▶ **Try it**
Set down, exactly as they stand, the lines from the one containing "Proof. Suppose that (60, 42)" through the last line of the records below, leaving every picture out.

▶ **Information shown**
>>>
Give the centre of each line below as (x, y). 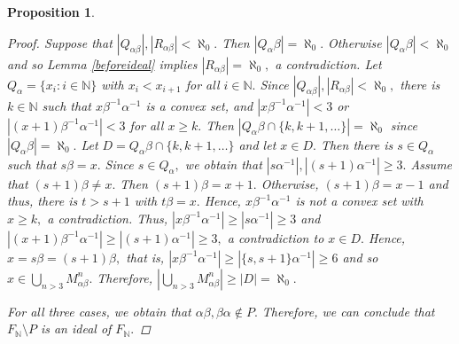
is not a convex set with (359, 201)
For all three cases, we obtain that (99, 311)
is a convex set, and (199, 105)
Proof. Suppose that (60, 42)
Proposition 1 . (51, 12)
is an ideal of (76, 328)
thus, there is (43, 201)
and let (257, 144)
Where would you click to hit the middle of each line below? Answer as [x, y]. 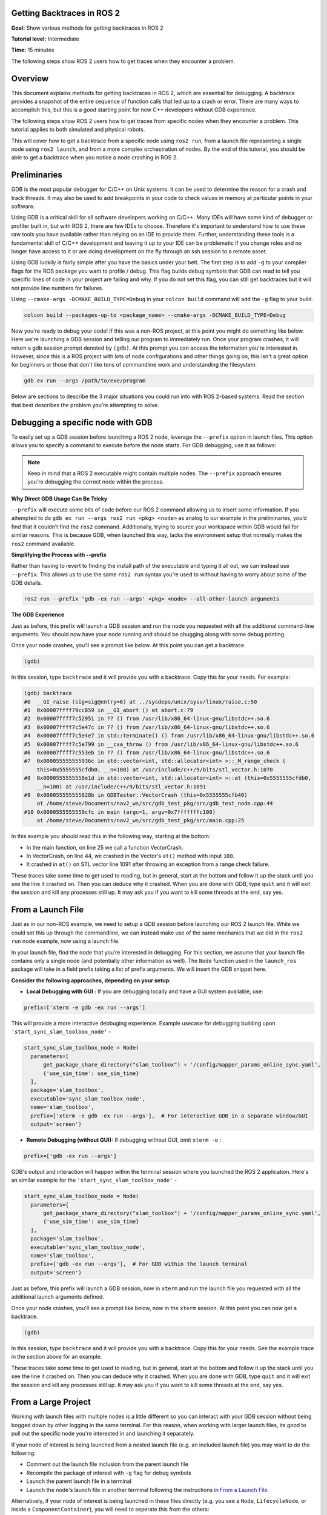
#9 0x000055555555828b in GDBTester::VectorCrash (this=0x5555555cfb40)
<<<
▶ **Result**
Proof. Suppose that (60, 42)
Proposition 1 . (51, 12)
is an ideal of (76, 328)
thus, there is (43, 201)
and let (257, 144)
Where would you click to hit the middle of each line below? Answer as [x, y]. 
#9 0x000055555555828b in GDBTester::VectorCrash (this=0x5555555cfb40)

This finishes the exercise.